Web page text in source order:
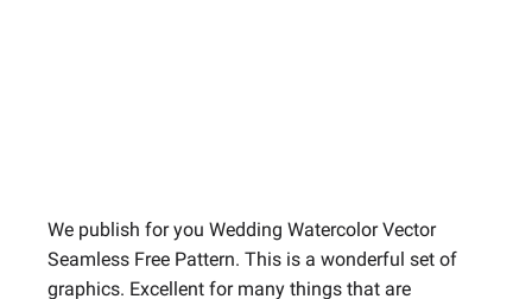
We publish for you Wedding Watercolor Vector
Seamless Free Pattern. This is a wonderful set of
graphics. Excellent for many things that are
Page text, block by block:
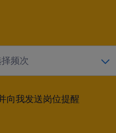
向我发送岗位提醒
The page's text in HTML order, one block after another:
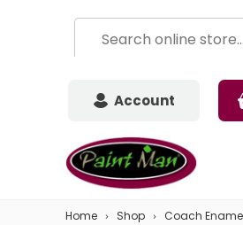
Account
Home Shop
Coach
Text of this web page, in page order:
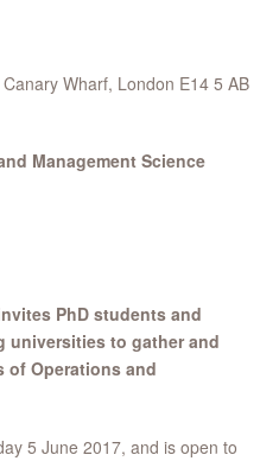
Wharf, London E14 5 AB
Management Science
PhD students and
universities to gather and
of Operations and
5 June 2017, and is open to
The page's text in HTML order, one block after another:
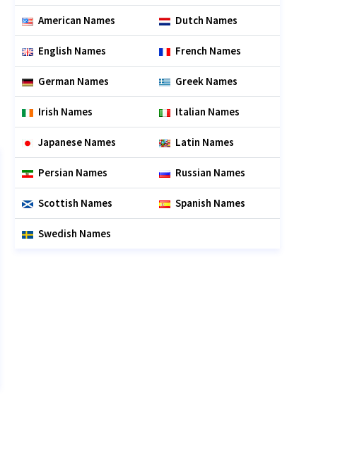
══════════
■ **Exercise requirements**
Please reproduce all the material exactly. Pictures stay out of the copy.

■ **Solved problem**
Web page text in source order:
We publish for you Wedding Watercolor Vector
Seamless Free Pattern. This is a wonderful set of
graphics. Excellent for many things that are
Page text, block by block:
向我发送岗位提醒
The page's text in HTML order, one block after another:
Account
Home Shop
Coach
Text of this web page, in page order:
Wharf, London E14 5 AB
Management Science
PhD students and
universities to gather and
of Operations and
5 June 2017, and is open to
The page's text in HTML order, one block after another:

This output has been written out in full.